Graphics gurus master wispy hair, snowballs, torn paper
Expect the wide range of new computer graphics techniques that debut at the Siggraph conference in July to arrive later in animated movies. Also: Motion-sensing tech that fights back?
The computer graphics industry has an insatiable appetite for realism, and researchers next month will show how they plan to feed it with innovations in computerized hair, snow, cloth, paper, and more.
Those researchers will strut their stuff at the annual Siggraph 2013 conference in Anaheim, Calif. Conference organizers published a video preview of coming attractions at Siggraph for those who want a taste of the technical papers.
Siggraph attendees can relish work at UCLA and Walt Disney Animation Studios to combine "a Lagrangian/Eulerian semi-implicitly solved material-point method with an elasto-plastic constitutive model."

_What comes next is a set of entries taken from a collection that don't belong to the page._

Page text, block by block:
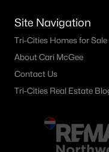
Site Navigation
Tri-Cities Homes for Sale
About Cari McGee
Contact Us
Tri-Cities Real Estate
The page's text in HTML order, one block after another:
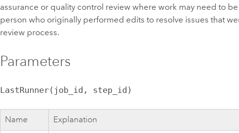
assurance or quality control review where work may need to
person who originally performed edits to resolve issues that
review process.
Parameters
LastRunner(job_id, step_id)
Name Explanation
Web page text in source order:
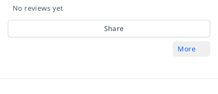
No reviews yet
Share
More

The rest of the world, though, can appreciate that work in the form of cartoons with realistic snowballs.
Other research to be spotlighted at the show:
"Automated video looping with progressive dynamism," which automates the creation of those eerie videos where only some parts of the scene moves. The automated approach, from researchers at Microsoft and the University of Illinois, can be guided by brushstrokes that indicate parts of the image that should remain stationary.
"Structure-aware hair capture," a technique for modeling computer-generated hair based on photographs of the wispy, tangled reality of actual hair. It's from researchers at Princeton University, Industrial Light & Magic, and the University of Southern California. Alas, it doesn't yet work with dreadlocks or braids.
"Adaptive fracture simulation of multi-layered thin plates," which means a more believable look to tearing foil and paper, from Ohio State University researchers.
A device called Aireal that provides some tactile feedback to go along with videogames' usual video and audio information. The device directs puffs of air at a person and thereby "enables users to feel virtual objects, experience free-air textures, and receive haptic feedback with free-space gestures," according to the researchers from Disney Research Pittsburgh and the University of Illinois.